To evaluate the framework, researchers conducted a large-scale red teaming assessment against Meta's Llama Scout, a 17-billion-parameter instruction-tuned model from the Llama 4 family. The study used 68 adversarial goals spanning harmful content generation and fairness-related risks.

The assessment involved 681 evaluations, 674 attacks and 7,727 trials completed entirely through the conversational agent interface. Researchers emphasize that no human-written attack code or manual workflow configuration was required during the process.

According to the study, the framework achieved an overall attack success rate of approximately 85%, with 401 successful jailbreaks and 232 findings classified as critical severity. Researchers reported that the entire process completed in roughly three hours of wall-clock time, compared with the weeks often required for traditional library-based AI red teaming workflows.

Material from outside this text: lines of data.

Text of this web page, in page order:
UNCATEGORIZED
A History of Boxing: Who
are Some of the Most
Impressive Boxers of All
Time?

The paper describes multiple successful adversarial findings, including SQL injection payload generation, ransomware creation, phishing email generation, credential-stealing browser extensions and detailed self-harm instructions. Researchers state that some attacks succeeded without any adversarial transform, indicating fundamental alignment weaknesses rather than simple encoding vulnerabilities.

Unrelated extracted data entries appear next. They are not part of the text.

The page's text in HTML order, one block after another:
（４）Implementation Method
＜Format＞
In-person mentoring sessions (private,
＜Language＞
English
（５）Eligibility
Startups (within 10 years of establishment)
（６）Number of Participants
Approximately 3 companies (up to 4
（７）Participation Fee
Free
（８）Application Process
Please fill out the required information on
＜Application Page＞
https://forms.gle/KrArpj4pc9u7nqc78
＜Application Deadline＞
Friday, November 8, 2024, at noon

Among the most effective techniques were persona-based transforms such as skeleton-key framing and role-play wrappers, both of which achieved near-perfect attack success rates. Multi-turn escalation attacks such as Crescendo also proved highly effective across multiple harm categories.

Language adaptation attacks were found exploiting weaknesses in multilingual safety training by translating prompts into alternative languages before delivering harmful instructions. The study notes that many AI systems remain significantly weaker in low-resource language safety alignment compared with English-language moderation systems.

The study additionally highlights the growing importance of compliance automation in enterprise AI security. Findings were automatically mapped to OWASP LLM Top 10, OWASP Agentic Security Initiative, MITRE ATLAS and NIST AI RMF frameworks without manual classification work. Researchers argue this capability could substantially reduce the operational burden associated with AI governance and regulatory reporting.

Furthermore, the researchers acknowledge several limitations. The framework still depends on the reasoning quality of underlying large language models, meaning agents can misinterpret objectives or choose suboptimal attack strategies. Automated scorers also remain vulnerable to hallucinations and classification errors, making human review essential for high-confidence security assessments.

According to the authors, the future of AI security testing will depend on systems capable of orchestrating attacks, evaluating compliance and generating actionable findings autonomously.